Within EPO’s existing customer base, we believe EPO’s network has moved past the initial validation stage within the banking and payments industry. Existing clients are looking to increase volumes and new clients are piloting larger projects then had previous clients. We believe that the key validation event was Bank of America broadening its strategic relationship with EPO by expanding the its scope of service on CashPro®, adding numerous new countries and currencies to the bank's online and file based banking portal. Clients can now make payments via CashPro to 60 countries and in 22 currencies. They key takeaway is that penetration within existing customers is small, but we believe that market share within existing customers is poised to inflect upwards near-term.
To understand the competitive set, we must understand the difference between front-end companies, which are user acquirers, and back-end companies, which provide the payment infrastructure to front-end companies. Front-end companies, such as PayPal, Worldpay, Stripe, Skrill, or Transferwise, have a business model that revolves around user interface and user acquisition. While revenue models vary, they can be split into two categories 1) fixed or variable fee per transaction, which may or may not include a FX conversion fee and 2) no transaction fee, but revenue generated from the FX conversion fee, the float, or both. Importantly for EPO, these players are not trying to reform the back-end infrastructure and are therefore not competitors. In fact, in many cases these front-end players are clients of EPO because they recognize the EPO’s advantage over correspondent banking and are open to new technology solutions.

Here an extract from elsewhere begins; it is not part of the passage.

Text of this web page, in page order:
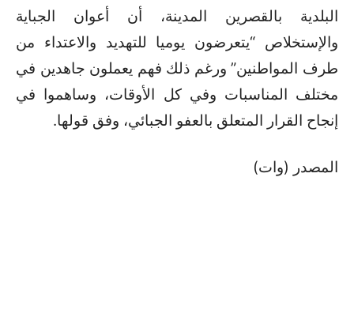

EPO does not have many direct competitors beyond correspondent banking on the back-end. Bancomer Transfer Services (BTS) and CurrencyCloud have been cited as competitors.
We also note that a lot of money is flowing into the blockchain payment space. However, we believe that the market has a misguided view that blockchain will disintermediate EPO’s business model in the global payments ecosystem. A global payment can be broken down into four main components: 1) messaging 2) regulatory 3) settlement/liquidity management 4) operational. By EPO’s managements estimates, 60-70% of the complexity of a global payment is regulatory, with the remainder split as follows: 10% is messaging, 10-20% is settlement/liquidity, 10% is operational. In theory, the long-term benefit of blockchain is that the messaging is always “synchronized” on both ends rather than being updated independently, thus there should not be any reconciliation issues. Distributed payments technologies are fundamentally changing how payments work in terms of speed, reach, security and cost-efficiency; however, blockchain doesn’t change the regulatory complexities of a global payment. The regulatory complexity grows exponentially for each new country to which an institution wants to send and receive payments. This uniquely positions EPO as a 3rd party compliance-as-a-service asset to institutions sending and receiving payments. EPO’s deep expertise in local regulatory laws represent both a barrier to entry and to disintermediation. This is one of the principle reasons why Ripple partnered with EPO. In January 2018, both Western Union and MoneyGram formed strategic partnership with distributed ledger fintech Ripple to pilot XRP technology in cross-border transactions. We believe it is more than likely that transactions that are using the XRP technology of Ripple would also involve EPO. If true, we believe this further validates EPO’s model.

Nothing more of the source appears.